在做blast,muscle等比对时,对于一个较大的fasta文件,最好是将其切割成若干个小文件,这样可以大大缩短比对的时间。笔者的这个脚本提供了三种切割方案。
用法:详见脚本的帮助文档。
#! /usr/bin/perl -w
=head1 Deception
split a fasta file to several pieces fastly.
=head1 Version
original from Li xiangfeng, xflee0608@163.com.
version 1.0,2014-7-13.
=head1 usage
perl split_fasta_by_multiple_methods.pl <fa.file> [options]
-m , --method the cut method,as follows:[1]
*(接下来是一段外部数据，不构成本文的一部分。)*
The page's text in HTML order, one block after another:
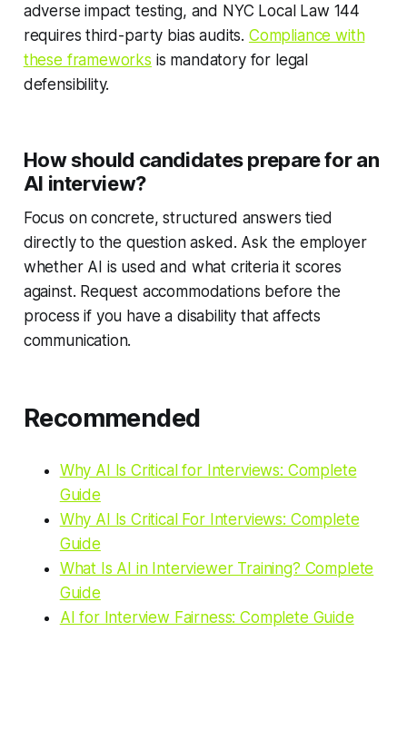
adverse impact testing, and NYC Local Law 144
requires third-party bias audits. Compliance with
these frameworks is mandatory for legal
defensibility.
How should candidates prepare for an
AI interview?
Focus on concrete, structured answers tied
directly to the question asked. Ask the employer
whether AI is used and what criteria it scores
against. Request accommodations before the
process if you have a disability that affects
communication.
Recommended
Why AI Is Critical for Interviews: Complete
Guide
Why AI Is Critical For Interviews: Complete
Guide
What Is AI in Interviewer Training? Complete
Guide
AI for Interview Fairness: Complete Guide
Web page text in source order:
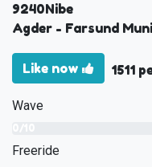
9240Nibe
Agder - Farsund
Like now 1511
Wave
Freeride
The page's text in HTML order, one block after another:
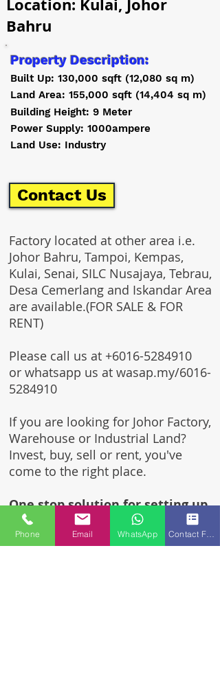
Location: Kulai, Johor
Bahru
Factory located at other area i.e.
Johor Bahru, Tampoi, Kempas,
Kulai, Senai, SILC Nusajaya, Tebrau,
Desa Cemerlang and Iskandar Area
are available.(FOR SALE & FOR
RENT)
Please call us at +6016-5284910
or whatsapp us at wasap.my/6016-
5284910
If you are looking for Johor Factory,
Warehouse or Industrial Land?
Invest, buy, sell or rent, you've
come to the right place.
One stop solution for setting up
your factory - Built to suit -
Turnkey Project industrial
Built Up: 130,000 sqft (12,080 sq m)
Property Description:
Land Area: 155,000 sqft (14,404 sq m)
Building Height: 9 Meter
Power Supply: 1000ampere
Land Use: Industry
Contact Us
Phone Email WhatsApp Contact Form
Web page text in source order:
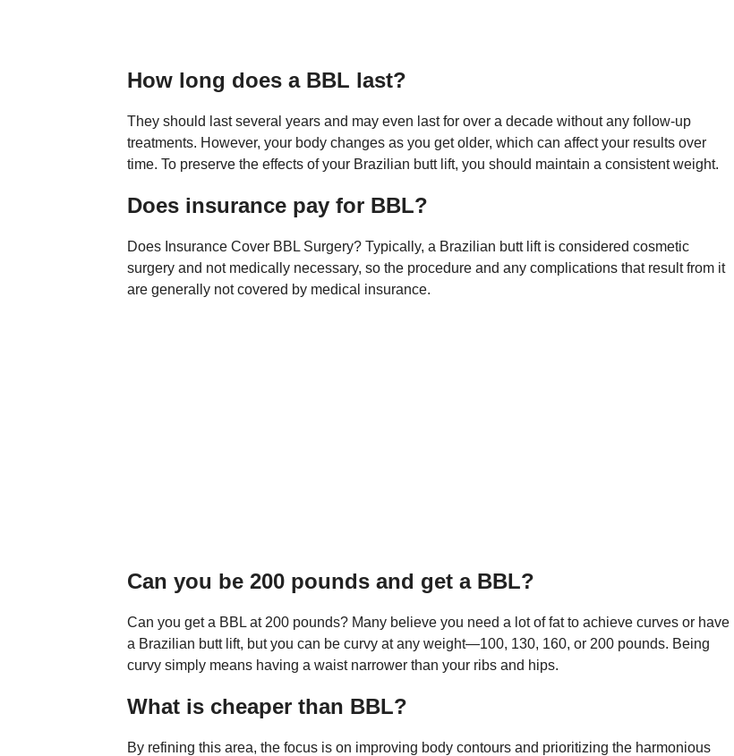
How long does a BBL last?
They should last several years and may even last for over a decade without any follow-up
treatments. However, your body changes as you get older, which can affect your results over
time. To preserve the effects of your Brazilian butt lift, you should maintain a consistent weight.
Does insurance pay for BBL?
Does Insurance Cover BBL Surgery? Typically, a Brazilian butt lift is considered cosmetic
surgery and not medically necessary, so the procedure and any complications that result from it
are generally not covered by medical insurance.
Can you be 200 pounds and get a BBL?
Can you get a BBL at 200 pounds? Many believe you need a lot of fat to achieve curves or have
a Brazilian butt lift, but you can be curvy at any weight—100, 130, 160, or 200 pounds. Being
curvy simply means having a waist narrower than your ribs and hips.
What is cheaper than BBL?
By refining this area, the focus is on improving body contours and prioritizing the harmonious
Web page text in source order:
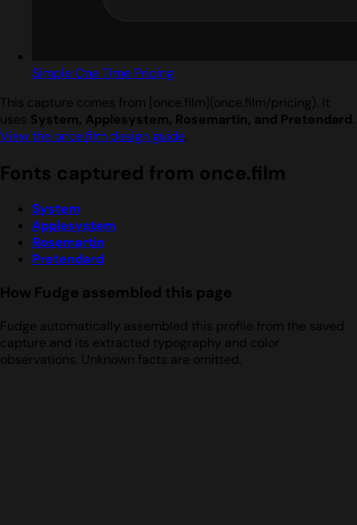
Simple One Time Pricing
This capture comes from [once.film](once.film/pricing). It
uses System, Applesystem, Rosemartin, and Pretendard.
View the once.film design guide.
Fonts captured from once.film
System
Applesystem
Rosemartin
Pretendard
How Fudge assembled this page
Fudge automatically assembled this profile from the saved
capture and its extracted typography and color
observations. Unknown facts are omitted.
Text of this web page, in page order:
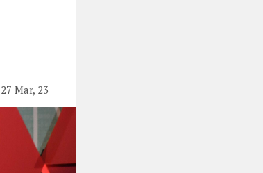
27 Mar, 23

1:keep every cut file having the same sequence numbers as far as possible;
2.keep every cut file having the same size sequences as far as possible;
3.cut fasta by assign sequece numbers in each cut file not the piece numbers.
-p , --piece the piece number you want to get when you choose method 1 or 2.[40].
-c , --cut the sequences numbers in the cut file,applyed to method 3.[100].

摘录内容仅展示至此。